After decades of largely unchanged treatments, a new study led by Greek scientists is showing great promise for leukaemia patients, revealing a gene that ‘blocks’ the disease.
Reported in the scientific journal Nature late last month, researchers from the Wellcome Trust Sanger Institute, the Gurdon Institute and their collaborators show that inhibiting the METTL3 gene with certain drugs destroys the cells of acute myeloid leukemia (AML) – an aggressive cancer of the blood – without negatively impacting non-leukemic blood cells.
The study goes on to reveal why METTL3 is required for AML cell survival, by deciphering the new mechanism it uses to regulate several other leukaemia genes.CRISPR-Cas9 gene-editing technology was used to screen cancer cells for vulnerabilities. These leukaemia cells with mutations in the genes were then created in mice, with each gene tested in a bid to find which were essential for the leukaemia’s survival.

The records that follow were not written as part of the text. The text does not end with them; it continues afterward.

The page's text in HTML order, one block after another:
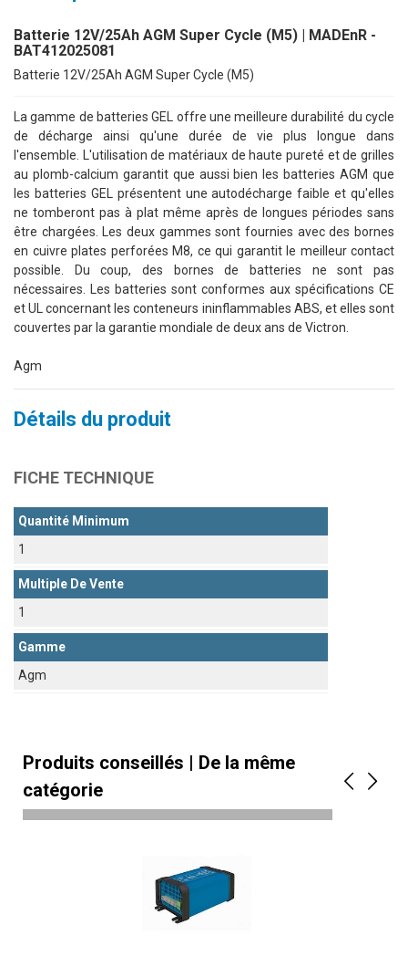
Batterie 12V/25Ah AGM Super Cycle (M5) | MADEnR -
BAT412025081
Batterie 12V/25Ah AGM Super Cycle (M5)
La gamme de batteries GEL offre une meilleure durabilité du cycle
de décharge ainsi qu'une durée de vie plus longue dans
l'ensemble. L'utilisation de matériaux de haute pureté et de grilles
au plomb-calcium garantit que aussi bien les batteries AGM que
les batteries GEL présentent une autodécharge faible et qu'elles
ne tomberont pas à plat même après de longues périodes sans
être chargées. Les deux gammes sont fournies avec des bornes
en cuivre plates perforées M8, ce qui garantit le meilleur contact
possible. Du coup, des bornes de batteries ne sont pas
nécessaires. Les batteries sont conformes aux spécifications CE
et UL concernant les conteneurs ininflammables ABS, et elles sont
couvertes par la garantie mondiale de deux ans de Victron.
Agm
Détails du produit
FICHE TECHNIQUE
Quantité Minimum
1
Multiple De Vente
1
Gamme
Agm
Produits conseillés | De la même
catégorie
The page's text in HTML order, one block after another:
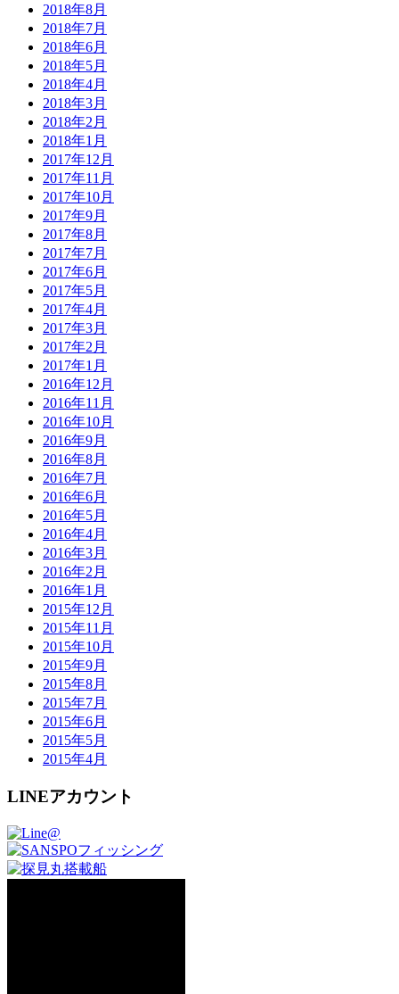
2018年8月
2018年7月
2018年6月
2018年5月
2018年4月
2018年3月
2018年2月
2018年1月
2017年12月
2017年11月
2017年10月
2017年9月
2017年8月
2017年7月
2017年6月
2017年5月
2017年4月
2017年3月
2017年2月
2017年1月
2016年12月
2016年11月
2016年10月
2016年9月
2016年8月
2016年7月
2016年6月
2016年5月
2016年4月
2016年3月
2016年2月
2016年1月
2015年12月
2015年11月
2015年10月
2015年9月
2015年8月
2015年7月
2015年6月
2015年5月
2015年4月
LINEアカウント
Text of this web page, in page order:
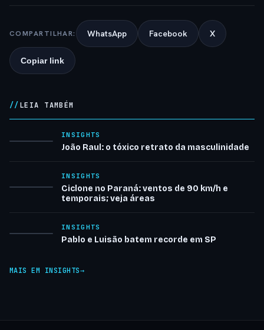
COMPARTILHAR: WhatsApp Facebook X
Copiar link
LEIA TAMBÉM
INSIGHTS
João Raul: o tóxico retrato da masculinidade
INSIGHTS
Ciclone no Paraná: ventos de 90 km/h e
temporais; veja áreas
INSIGHTS
Pablo e Luisão batem recorde em SP
MAIS EM INSIGHTS
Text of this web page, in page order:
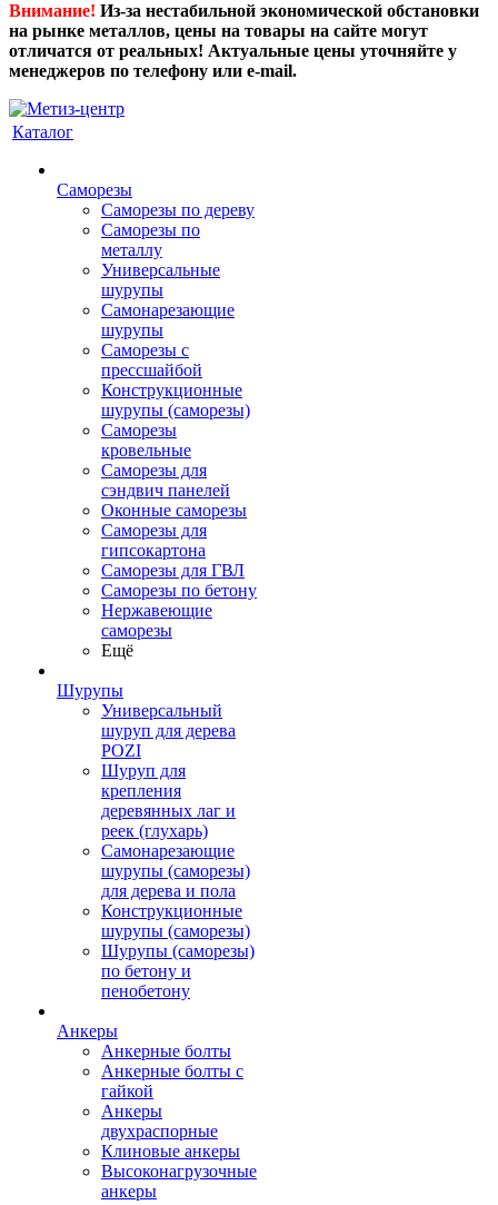
Внимание! Из-за нестабильной экономической обстановки
на рынке металлов, цены на товары на сайте могут
отличатся от реальных! Актуальные цены уточняйте у
менеджеров по телефону или e-mail.
Каталог
Саморезы
Саморезы по дереву
Саморезы по
металлу
Универсальные
шурупы
Самонарезающие
шурупы
Саморезы с
прессшайбой
Конструкционные
шурупы (саморезы)
Саморезы
кровельные
Саморезы для
сэндвич панелей
Оконные саморезы
Саморезы для
гипсокартона
Саморезы для ГВЛ
Саморезы по бетону
Нержавеющие
саморезы
Ещё
Шурупы
Универсальный
шуруп для дерева
POZI
Шуруп для
крепления
деревянных лаг и
реек (глухарь)
Самонарезающие
шурупы (саморезы)
для дерева и пола
Конструкционные
шурупы (саморезы)
Шурупы (саморезы)
по бетону и
пенобетону
Анкеры
Анкерные болты
Анкерные болты с
гайкой
Анкеры
двухраспорные
Клиновые анкеры
Высоконагрузочные
анкеры
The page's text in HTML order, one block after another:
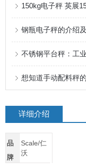
150kg电子秤 英展
钢瓶电子秤的介绍
不锈钢平台秤：工
想知道手动配料秤
详细介绍
品
牌
Scale/仁
沃
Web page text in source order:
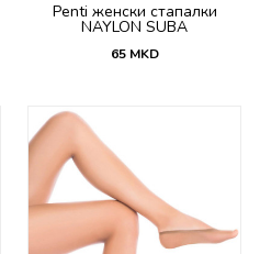
Penti женски стапалки
NAYLON SUBA
65 MKD
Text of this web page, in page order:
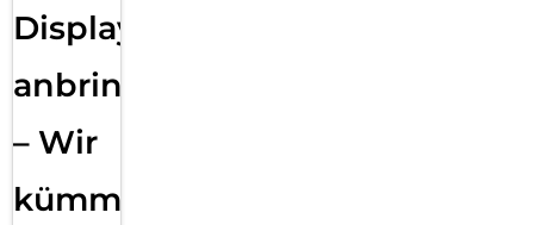
Displayfolie
anbringen
– Wir
kümmern
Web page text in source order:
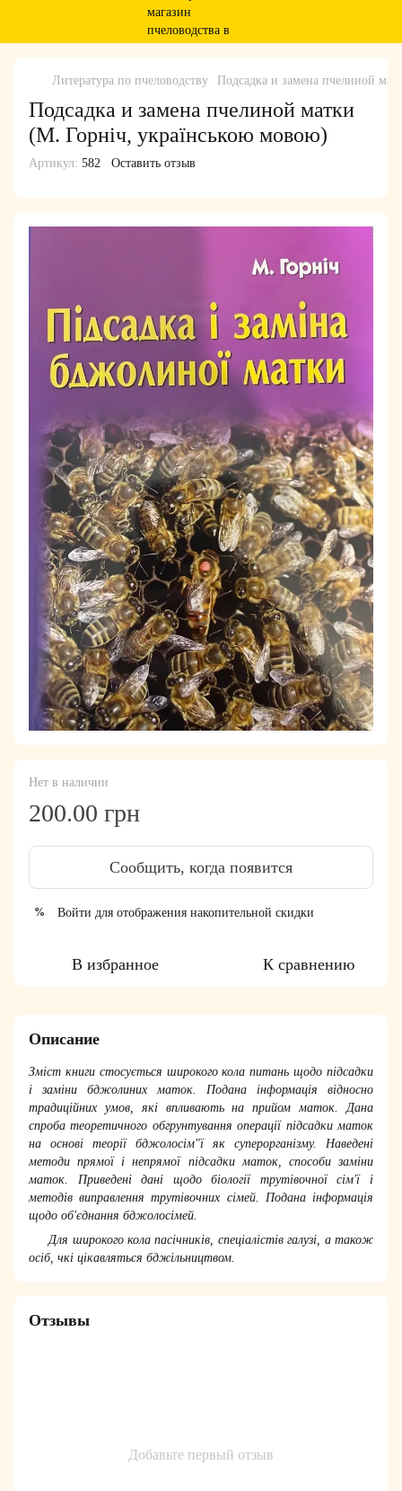
Литература по пчеловодству Подсадка и замена пчелиной
Подсадка и замена пчелиной матки
(М. Горніч, українською мовою)
Артикул: 582 Оставить отзыв
Нет в наличии
200.00 грн
Сообщить, когда появится
% Войти для отображения накопительной скидки
В избранное К сравнению
Описание
Зміст книги стосується широкого кола питань щодо підсадки
і заміни бджолиних маток. Подана інформація відносно
традиційних умов, які впливають на прийом маток. Дана
спроба теоретичного обгрунтування операції підсадки маток
на основі теорії бджолосім"ї як суперорганізму. Наведені
методи прямої і непрямої підсадки маток, способи заміни
маток. Приведені дані щодо біології трутівочної сім'ї і
методів виправлення трутівочних сімей. Подана інформація
щодо об'єднання бджолосімей.
Для широкого кола пасічників, спеціалістів галузі, а також
осіб, чкі цікавляться бджільництвом.
Отзывы
Добавьте первый отзыв
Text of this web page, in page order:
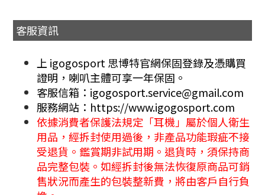
客服資訊
上 igogosport 思博特官網保固登錄及憑購買
證明，喇叭主體可享一年保固。
客服信箱：igogosport.service@gmail.com
服務網站：https://www.igogosport.com
依據消費者保護法規定「耳機」屬於個人衛生
用品，經拆封使用過後，非產品功能瑕疵不接
受退貨。鑑賞期非試用期。退貨時，須保持商
品完整包裝。如經拆封後無法恢復原商品可銷
售狀況而產生的包裝整新費，將由客戶自行負
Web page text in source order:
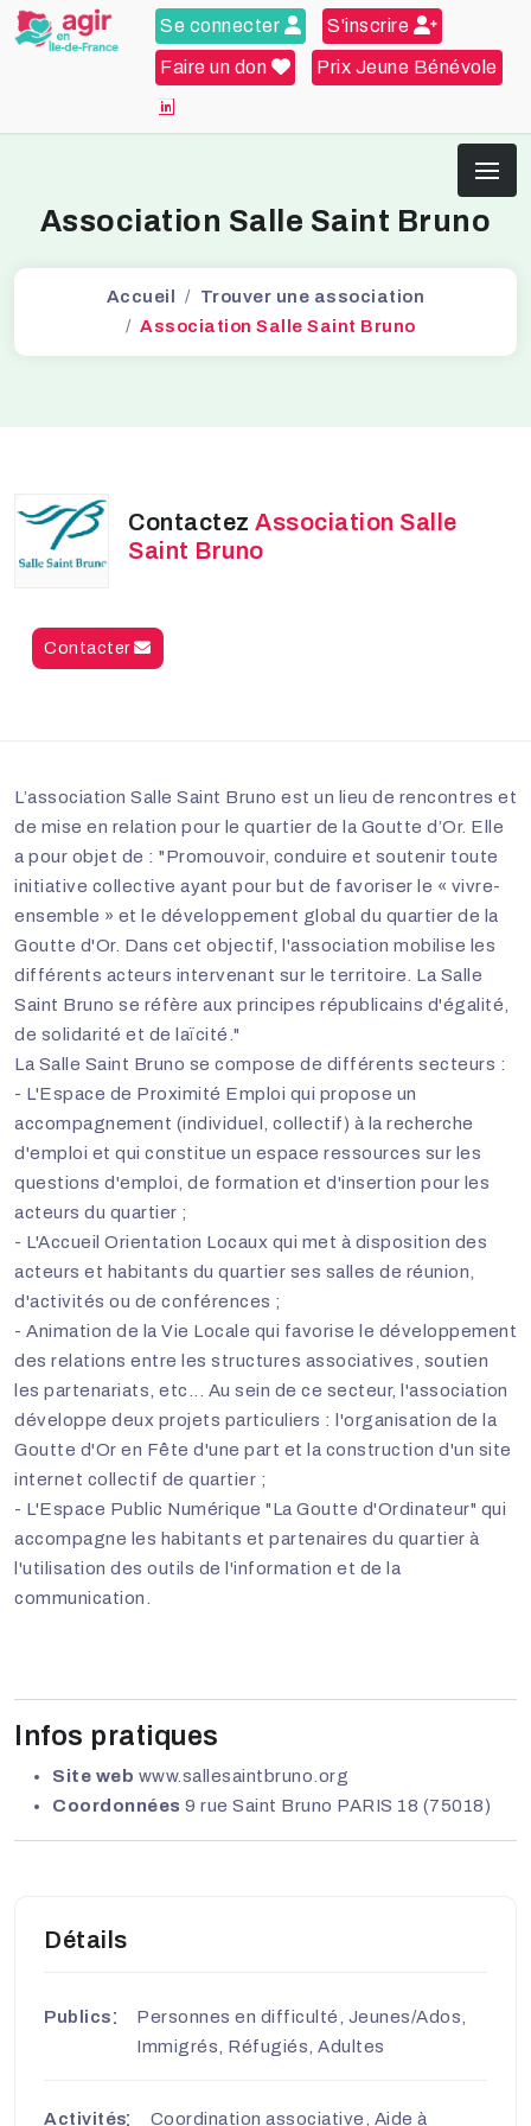
Se connecter S'inscrire
Faire un don Prix Jeune Bénévole
Association Salle Saint Bruno
Accueil
Trouver une association
Association Salle Saint Bruno
Contactez Association Salle
Saint Bruno
Contacter
L’association Salle Saint Bruno est un lieu de rencontres et
de mise en relation pour le quartier de la Goutte d’Or. Elle
a pour objet de : "Promouvoir, conduire et soutenir toute
initiative collective ayant pour but de favoriser le « vivre-
ensemble » et le développement global du quartier de la
Goutte d'Or. Dans cet objectif, l'association mobilise les
différents acteurs intervenant sur le territoire. La Salle
Saint Bruno se réfère aux principes républicains d'égalité,
de solidarité et de laïcité."
La Salle Saint Bruno se compose de différents secteurs :
- L'Espace de Proximité Emploi qui propose un
accompagnement (individuel, collectif) à la recherche
d'emploi et qui constitue un espace ressources sur les
questions d'emploi, de formation et d'insertion pour les
acteurs du quartier ;
- L'Accueil Orientation Locaux qui met à disposition des
acteurs et habitants du quartier ses salles de réunion,
d'activités ou de conférences ;
- Animation de la Vie Locale qui favorise le développement
des relations entre les structures associatives, soutien
les partenariats, etc... Au sein de ce secteur, l'association
développe deux projets particuliers : l'organisation de la
Goutte d'Or en Fête d'une part et la construction d'un site
internet collectif de quartier ;
- L'Espace Public Numérique "La Goutte d'Ordinateur" qui
accompagne les habitants et partenaires du quartier à
l'utilisation des outils de l'information et de la
communication.
Infos pratiques
Site web www.sallesaintbruno.org
Coordonnées 9 rue Saint Bruno PARIS 18 (75018)
Détails
Publics
Personnes en difficulté, Jeunes/Ados,
Immigrés, Réfugiés, Adultes
Activités Coordination associative, Aide à
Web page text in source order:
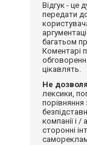
Відгук - це
передати
багатьом
Коментарі
цікавлять.
Не
лексики,
компанії і /
сторонні
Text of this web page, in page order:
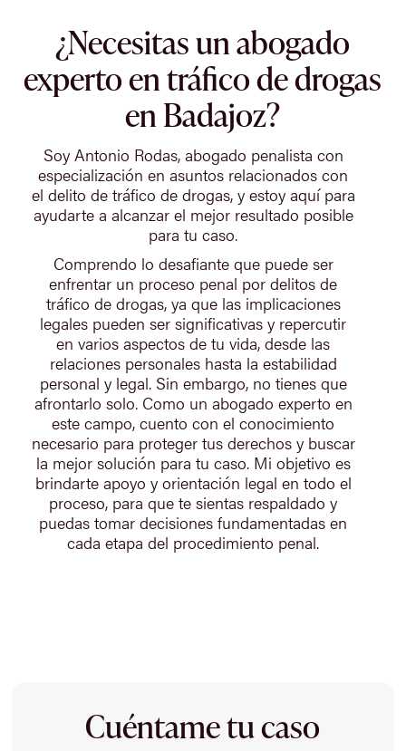
¿Necesitas un abogado
experto en tráfico de drogas
en Badajoz?
Soy Antonio Rodas, abogado penalista con
especialización en asuntos relacionados con
el delito de tráfico de drogas, y estoy aquí para
ayudarte a alcanzar el mejor resultado posible
para tu caso.
Comprendo lo desafiante que puede ser
enfrentar un proceso penal por delitos de
tráfico de drogas, ya que las implicaciones
legales pueden ser significativas y repercutir
en varios aspectos de tu vida, desde las
relaciones personales hasta la estabilidad
personal y legal. Sin embargo, no tienes que
afrontarlo solo. Como un abogado experto en
este campo, cuento con el conocimiento
necesario para proteger tus derechos y buscar
la mejor solución para tu caso. Mi objetivo es
brindarte apoyo y orientación legal en todo el
proceso, para que te sientas respaldado y
puedas tomar decisiones fundamentadas en
cada etapa del procedimiento penal.
Cuéntame tu caso
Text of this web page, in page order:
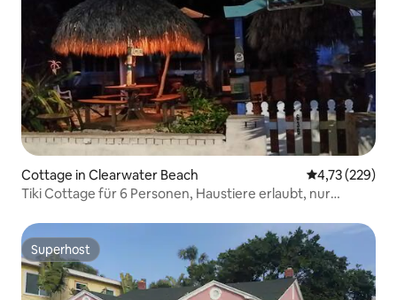
Cottage in Clearwater Beach
4,73 (229)
Tiki Cottage für 6 Personen, Haustiere erlaubt, nur
Superhost
Superhost
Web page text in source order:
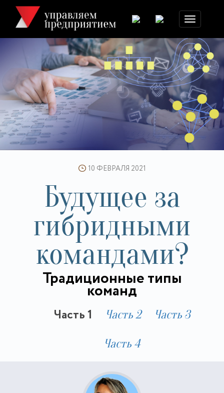
Toggle
navigation
10 ФЕВРАЛЯ 2021
Будущее за
гибридными
командами?
Традиционные типы
команд
Часть 1 Часть 2 Часть 3
Часть 4
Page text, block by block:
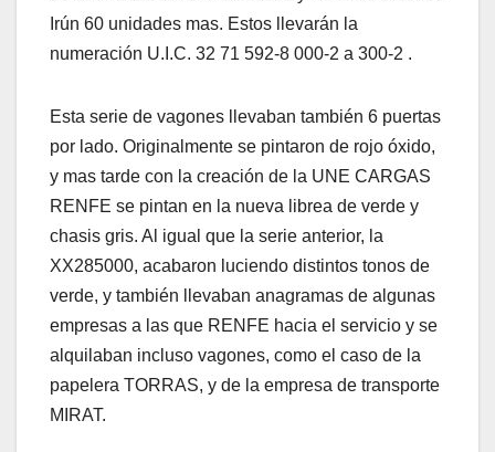
Irún 60 unidades mas. Estos llevarán la
numeración U.I.C. 32 71 592-8 000-2 a 300-2 .
Esta serie de vagones llevaban también 6 puertas
por lado. Originalmente se pintaron de rojo óxido,
y mas tarde con la creación de la UNE CARGAS
RENFE se pintan en la nueva librea de verde y
chasis gris. Al igual que la serie anterior, la
XX285000, acabaron luciendo distintos tonos de
verde, y también llevaban anagramas de algunas
empresas a las que RENFE hacia el servicio y se
alquilaban incluso vagones, como el caso de la
papelera TORRAS, y de la empresa de transporte
MIRAT.
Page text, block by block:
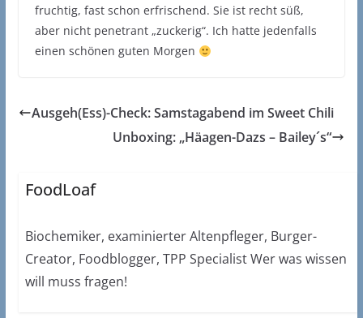
fruchtig, fast schon erfrischend. Sie ist recht süß,
aber nicht penetrant „zuckerig“. Ich hatte jedenfalls
einen schönen guten Morgen
Ausgeh(Ess)-Check: Samstagabend im Sweet Chili
Unboxing: „Häagen-Dazs – Bailey´s“
FoodLoaf
Biochemiker, examinierter Altenpfleger, Burger-
Creator, Foodblogger, TPP Specialist Wer was wissen
will muss fragen!
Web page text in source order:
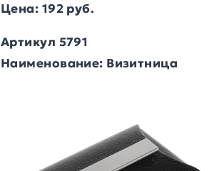
Цена: 192 руб.
Артикул 5791
Наименование: Визитница
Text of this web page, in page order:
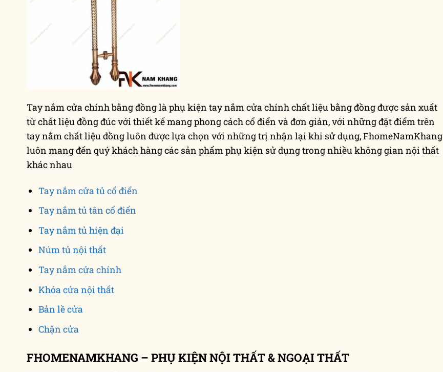
Tay nắm cửa chính bằng đồng là phụ kiện tay nắm cửa chính chất liệu bằng đồng được sản xuất
từ chất liệu đồng đúc với thiết kế mang phong cách cổ điển và đơn giản, với những đặt điểm trên
tay nắm chất liệu đồng luôn được lựa chọn với những trị nhận lại khi sử dụng, FhomeNamKhang
luôn mang đến quý khách hàng các sản phẩm phụ kiện sử dụng trong nhiều không gian nội thất
khác nhau
Tay nắm cửa tủ cổ điển
Tay nắm tủ tân cổ điển
Tay nắm tủ hiện đại
Núm tủ nội thất
Tay nắm cửa chính
Khóa cửa nội thất
Bản lề cửa
Chặn cửa
FHOMENAMKHANG – PHỤ KIỆN NỘI THẤT & NGOẠI THẤT
Khi khóa cửa âm
trong thiết kế nội
thất 2021
Tại FhomeNamKhang nổi
kiện nội thất mang
tên khóa cửa âm
22
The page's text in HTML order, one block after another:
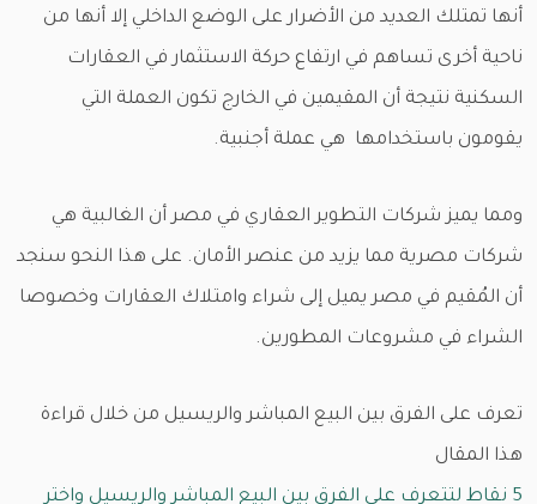
أنها تمتلك العديد من الأضرار على الوضع الداخلي إلا أنها من
ناحية أخرى تساهم في ارتفاع حركة الاستثمار في العقارات
السكنية نتيجة أن المقيمين في الخارج تكون العملة التي
يقومون باستخدامها هي عملة أجنبية.
ومما يميز شركات التطوير العقاري في مصر أن الغالبية هي
شركات مصرية مما يزيد من عنصر الأمان. على هذا النحو سنجد
أن المُقيم في مصر يميل إلى شراء وامتلاك العقارات وخصوصا
الشراء في مشروعات المطورين.
تعرف على الفرق بين البيع المباشر والريسيل من خلال قراءة
هذا المقال
5 نقاط لتتعرف على الفرق بين البيع المباشر والريسيل واختر

“This mechanism shows that a drug to inhibit methylation could be effective against AML without affecting normal cells,” said one of the study’s authors, Dr Konstantinos Tzelepis.
They ended up with 46 possible genes, but it was METTL3 that was found to have the strongest effect. The real breakthrough came when they discovered that while it was essential to the survival of the leukaemia cells, it was not required for healthy blood cells.
Joint project leader, Professor Tony Kouzarides stressed the importance of new treatments for AML and said that their study “will inspire pharmaceutical efforts to find drugs that specifically inhibit METTL3 to treat AML”.
AML is a cancer that affects people of all ages. The condition develops in cells in the bone marrow crowding out the healthy cells, in turn leading to life-threatening infections and bleeding. With patients often requiring months of intensive chemotherapy and prolonged hospital admissions, outcomes are currently poor for the majority, but joint project leader Dr George Vassiliou is positive about the future thanks to their innovative approach.
“We believed that we had to think differently and look in new places for ways to treat the disease and in METTL3 we have found an exciting new target for drugs,” he said.
“We hope that this discovery will lead to more effective treatments that will improve the survival and the quality of life of patients.”